Good one: "Luckily no one suggested they buy tasers instead."

November 26, 2010
Globe and Mail Editorial

Apparently some hostile travellers have been shouting at Canada’s unarmed border services agents at airports. Some travellers have acted in a threatening manner, and at times assaulted the agents for no reason at all. And so the Canada Border Services Agency is considering arming these agents, though there is no shortage of RCMP and other armed police officers at airports to protect them. It has called for bids on a study of the risks and benefits of putting weapons in the agents’ hands.

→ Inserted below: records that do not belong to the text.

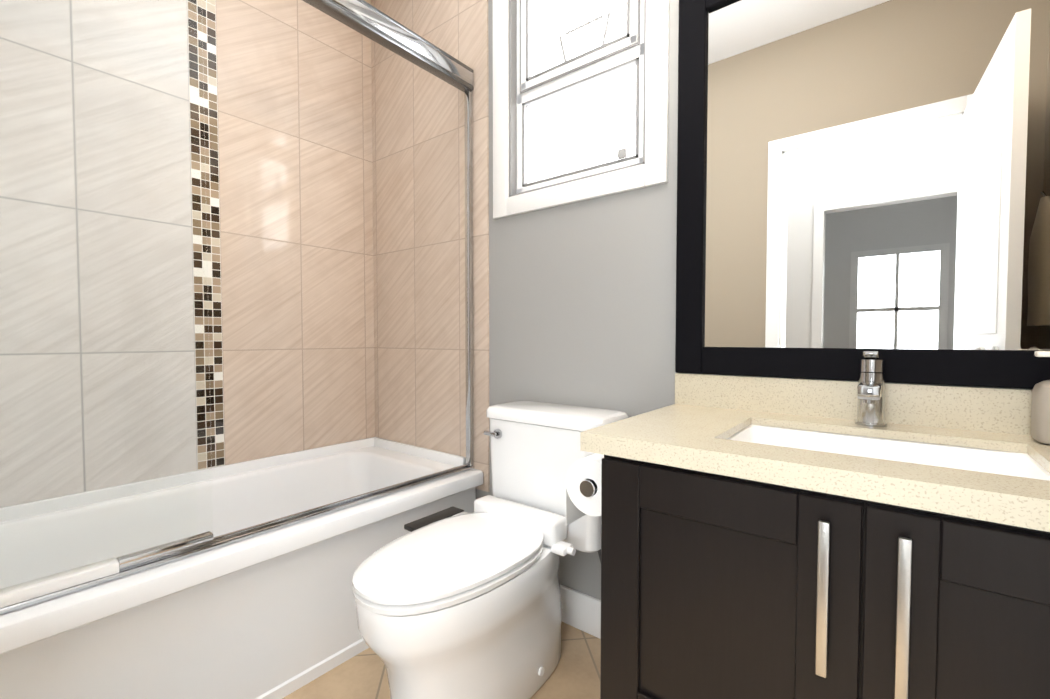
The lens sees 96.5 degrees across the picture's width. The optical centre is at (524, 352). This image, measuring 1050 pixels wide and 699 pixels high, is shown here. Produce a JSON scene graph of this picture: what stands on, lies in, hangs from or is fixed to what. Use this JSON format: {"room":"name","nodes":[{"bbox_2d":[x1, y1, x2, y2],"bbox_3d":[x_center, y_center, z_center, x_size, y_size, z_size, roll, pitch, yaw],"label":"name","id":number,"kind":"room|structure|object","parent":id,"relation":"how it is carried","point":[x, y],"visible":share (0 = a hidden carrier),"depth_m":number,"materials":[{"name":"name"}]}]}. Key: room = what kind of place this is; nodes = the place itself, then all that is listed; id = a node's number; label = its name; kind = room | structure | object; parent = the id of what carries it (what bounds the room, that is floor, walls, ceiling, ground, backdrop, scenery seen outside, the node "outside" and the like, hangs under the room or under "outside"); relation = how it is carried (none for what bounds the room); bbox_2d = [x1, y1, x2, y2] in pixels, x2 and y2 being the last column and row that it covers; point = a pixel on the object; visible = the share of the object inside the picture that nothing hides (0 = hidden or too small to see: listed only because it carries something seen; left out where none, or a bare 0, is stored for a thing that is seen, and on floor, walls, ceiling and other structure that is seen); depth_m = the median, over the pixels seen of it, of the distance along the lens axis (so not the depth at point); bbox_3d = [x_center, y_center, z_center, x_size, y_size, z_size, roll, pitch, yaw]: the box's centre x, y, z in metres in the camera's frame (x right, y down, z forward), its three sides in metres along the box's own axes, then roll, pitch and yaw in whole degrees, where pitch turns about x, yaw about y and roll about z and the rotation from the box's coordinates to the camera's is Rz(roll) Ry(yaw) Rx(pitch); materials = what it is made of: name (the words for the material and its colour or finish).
{"room":"bathroom","nodes":[
{"label":"bathroom","id":0,"kind":"room"},
{"bbox_2d":[282,621,600,698],"bbox_3d":[-0.270,1.034,0.993,2.880,0.060,1.930,1,2,38],"label":"floor","id":1,"kind":"structure","parent":0,"point":[575,674],"depth_m":1.43,"materials":[{"name":"tile"}]},
{"bbox_2d":[0,437,483,698],"bbox_3d":[-0.982,0.724,1.538,0.775,0.527,1.646,1,2,38],"label":"bathtub","id":2,"kind":"object","parent":1,"relation":"on","point":[271,615],"visible":0.81,"depth_m":1.39,"materials":[{"name":"ceramic"}]},
{"bbox_2d":[0,0,473,614],"bbox_3d":[-0.737,-0.316,1.312,0.052,1.646,1.642,1,2,38],"label":"glass shower door","id":3,"kind":"structure","parent":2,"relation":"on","point":[378,26],"depth_m":1.23,"materials":[{"name":"clear glass"}]},
{"bbox_2d":[352,401,628,698],"bbox_3d":[-0.120,0.593,1.376,0.552,0.799,0.811,1,2,38],"label":"toilet","id":4,"kind":"object","parent":1,"relation":"on","point":[452,602],"visible":0.98,"depth_m":1.25,"materials":[{"name":"ceramic"}]},
{"bbox_2d":[580,373,1049,698],"bbox_3d":[0.683,0.543,0.905,1.011,0.928,0.575,1,2,38],"label":"bathroom vanity","id":5,"kind":"object","parent":1,"relation":"on","point":[775,538],"visible":1,"depth_m":0.80,"materials":[{"name":"brown wood"}]},
{"bbox_2d":[566,453,603,525],"bbox_3d":[0.207,0.337,1.169,0.146,0.178,0.193,1,2,38],"label":"toilet paper","id":6,"kind":"object","parent":5,"relation":"attached to","point":[583,487],"visible":0.58,"depth_m":1.12,"materials":[{"name":"white paper"}]},
{"bbox_2d":[855,351,886,426],"bbox_3d":[0.761,0.082,1.032,0.060,0.170,0.165,1,2,38],"label":"faucet","id":7,"kind":"object","parent":5,"relation":"on","point":[871,391],"visible":0.98,"depth_m":1.05,"materials":[{"name":"silver metal"}]},
{"bbox_2d":[1031,351,1049,444],"bbox_3d":[1.016,0.084,0.876,0.089,0.175,0.088,1,2,38],"label":"soap dispenser","id":8,"kind":"object","parent":5,"relation":"on","point":[1040,419],"visible":1,"depth_m":0.88,"materials":[{"name":"ceramic"}]},
{"bbox_2d":[476,0,1032,599],"bbox_3d":[0.287,-0.387,1.651,2.880,2.740,0.140,1,2,38],"label":"wall","id":9,"kind":"structure","parent":0,"point":[582,304],"depth_m":1.62,"materials":[{"name":"paint"}]},
{"bbox_2d":[371,0,489,491],"bbox_3d":[-0.460,-0.602,2.142,0.795,2.339,0.008,1,2,38],"label":"wall tile","id":10,"kind":"structure","parent":9,"relation":"attached to","point":[418,144],"depth_m":2.12,"materials":[{"name":"beige tile"}]},
{"bbox_2d":[560,584,600,638],"bbox_3d":[0.169,0.917,1.686,0.826,0.130,0.014,1,2,38],"label":"baseboard","id":11,"kind":"structure","parent":9,"relation":"attached to","point":[580,611],"depth_m":1.64,"materials":[{"name":"white wood"}]},
{"bbox_2d":[493,0,668,218],"bbox_3d":[0.178,-1.033,1.663,0.710,1.010,0.093,1,2,38],"label":"window","id":12,"kind":"structure","parent":9,"relation":"in","point":[580,98],"depth_m":1.68,"materials":[{"name":"plastic"}]},
{"bbox_2d":[675,0,1049,388],"bbox_3d":[0.814,-0.489,1.119,0.907,1.115,0.027,1,2,38],"label":"mirror","id":13,"kind":"object","parent":9,"relation":"attached to","point":[856,179],"visible":0.85,"depth_m":1.12,"materials":[{"name":"black mirror"}]},
{"bbox_3d":[-1.343,-0.392,1.801,0.140,2.740,1.930,1,2,38],"label":"wall","id":14,"kind":"structure","parent":0,"visible":0},
{"bbox_2d":[0,0,197,507],"bbox_3d":[-1.534,-0.580,1.435,0.008,2.339,0.867,1,2,38],"label":"wall tiles","id":15,"kind":"structure","parent":14,"relation":"attached to","point":[55,373],"depth_m":1.56,"materials":[{"name":"beige tile"}]},
{"bbox_2d":[187,0,224,469],"bbox_3d":[-1.236,-0.592,1.811,0.008,2.339,0.093,1,2,38],"label":"mosaic tile strip","id":16,"kind":"object","parent":14,"relation":"attached to","point":[212,449],"depth_m":1.81,"materials":[{"name":"tile"}]},
{"bbox_2d":[215,0,374,464],"bbox_3d":[-0.990,-0.601,2.121,0.008,2.339,0.699,1,2,38],"label":"wall tiles","id":17,"kind":"structure","parent":14,"relation":"attached to","point":[294,90],"depth_m":2.07,"materials":[{"name":"beige tile"}]}
]}

We could have saved them the money. (A donation, though, would be appreciated.) It is hard to fathom the purpose of arming these agents in airports. Would they be permitted to shoot people who yell at, threaten and assault them? Or are the guns simply meant as a deterrent, a way to promote respect among the travelling public?

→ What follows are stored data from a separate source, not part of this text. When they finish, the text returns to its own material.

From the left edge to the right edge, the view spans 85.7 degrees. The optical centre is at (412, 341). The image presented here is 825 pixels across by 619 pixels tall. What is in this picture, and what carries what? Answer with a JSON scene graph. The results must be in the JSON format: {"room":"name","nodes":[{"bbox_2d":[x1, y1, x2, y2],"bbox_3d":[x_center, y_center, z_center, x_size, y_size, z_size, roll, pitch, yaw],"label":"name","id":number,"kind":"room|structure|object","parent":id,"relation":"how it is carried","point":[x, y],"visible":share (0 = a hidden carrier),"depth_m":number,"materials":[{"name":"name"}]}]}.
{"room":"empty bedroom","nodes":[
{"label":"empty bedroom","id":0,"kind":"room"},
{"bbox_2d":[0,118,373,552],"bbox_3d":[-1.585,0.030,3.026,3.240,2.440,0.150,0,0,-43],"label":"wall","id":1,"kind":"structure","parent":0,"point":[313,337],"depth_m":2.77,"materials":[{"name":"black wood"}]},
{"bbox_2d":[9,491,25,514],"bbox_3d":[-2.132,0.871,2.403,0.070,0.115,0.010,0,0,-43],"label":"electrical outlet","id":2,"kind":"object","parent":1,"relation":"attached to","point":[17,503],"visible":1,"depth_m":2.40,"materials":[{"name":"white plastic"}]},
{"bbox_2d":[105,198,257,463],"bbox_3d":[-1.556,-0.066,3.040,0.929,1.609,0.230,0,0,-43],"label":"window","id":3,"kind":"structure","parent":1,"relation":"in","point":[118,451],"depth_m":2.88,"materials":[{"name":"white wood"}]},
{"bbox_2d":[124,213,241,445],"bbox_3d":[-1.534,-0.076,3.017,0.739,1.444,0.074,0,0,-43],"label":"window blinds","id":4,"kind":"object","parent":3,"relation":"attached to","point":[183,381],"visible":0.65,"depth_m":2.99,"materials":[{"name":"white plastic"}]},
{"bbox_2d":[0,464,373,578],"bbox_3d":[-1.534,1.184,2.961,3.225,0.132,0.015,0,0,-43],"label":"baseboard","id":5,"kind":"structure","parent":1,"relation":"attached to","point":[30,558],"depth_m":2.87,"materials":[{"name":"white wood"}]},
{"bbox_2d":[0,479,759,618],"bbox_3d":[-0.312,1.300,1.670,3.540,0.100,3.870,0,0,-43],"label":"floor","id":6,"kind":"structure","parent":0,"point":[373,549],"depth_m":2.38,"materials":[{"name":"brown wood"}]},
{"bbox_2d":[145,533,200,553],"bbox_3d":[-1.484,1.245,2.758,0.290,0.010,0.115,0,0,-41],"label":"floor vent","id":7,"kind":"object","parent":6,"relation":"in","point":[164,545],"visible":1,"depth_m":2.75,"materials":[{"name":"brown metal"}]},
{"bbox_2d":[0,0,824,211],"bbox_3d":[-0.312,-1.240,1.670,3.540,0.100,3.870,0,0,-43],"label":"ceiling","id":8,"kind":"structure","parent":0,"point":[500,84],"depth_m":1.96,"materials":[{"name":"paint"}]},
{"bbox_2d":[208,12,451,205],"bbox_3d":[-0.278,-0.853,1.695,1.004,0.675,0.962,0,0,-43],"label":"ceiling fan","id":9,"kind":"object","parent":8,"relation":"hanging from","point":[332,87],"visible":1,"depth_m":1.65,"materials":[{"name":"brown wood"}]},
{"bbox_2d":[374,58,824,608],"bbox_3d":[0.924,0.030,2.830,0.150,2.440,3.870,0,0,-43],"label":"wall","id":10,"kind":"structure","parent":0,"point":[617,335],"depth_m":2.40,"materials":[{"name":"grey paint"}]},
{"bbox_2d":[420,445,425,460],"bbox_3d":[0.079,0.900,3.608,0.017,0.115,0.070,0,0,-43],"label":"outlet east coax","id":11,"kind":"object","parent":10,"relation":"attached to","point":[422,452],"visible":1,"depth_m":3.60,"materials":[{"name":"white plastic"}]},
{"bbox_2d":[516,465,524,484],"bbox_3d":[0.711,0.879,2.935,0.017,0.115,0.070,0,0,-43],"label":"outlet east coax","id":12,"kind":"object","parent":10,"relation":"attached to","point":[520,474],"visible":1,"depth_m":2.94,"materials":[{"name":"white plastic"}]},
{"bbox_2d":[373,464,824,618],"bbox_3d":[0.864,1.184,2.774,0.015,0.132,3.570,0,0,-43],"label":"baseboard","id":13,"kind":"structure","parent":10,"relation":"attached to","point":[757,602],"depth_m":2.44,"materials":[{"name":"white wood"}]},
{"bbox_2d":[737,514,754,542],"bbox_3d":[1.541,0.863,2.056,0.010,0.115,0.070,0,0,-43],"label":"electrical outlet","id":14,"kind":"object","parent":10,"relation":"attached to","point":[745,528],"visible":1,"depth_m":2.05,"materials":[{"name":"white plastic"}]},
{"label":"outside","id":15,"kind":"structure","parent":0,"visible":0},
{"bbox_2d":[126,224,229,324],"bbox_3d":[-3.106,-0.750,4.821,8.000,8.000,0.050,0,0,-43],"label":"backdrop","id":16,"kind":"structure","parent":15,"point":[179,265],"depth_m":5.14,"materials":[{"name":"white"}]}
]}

Either way, the notion that guns breed respect is flawed. There are other ways to gain respect. True, some people – a sliver of a minority – may always be hostile to state officials, even to the kindest, smiliest border guard. That still leaves the problem of what to do with the guns. Shoot the hostile? (Luckily no one suggested they buy tasers instead.)

Adding to the number of guns (or tasers) in airports is an invitation to danger. The answer to a nail may be a hammer. But the answer to occasional public hostility is not a gun.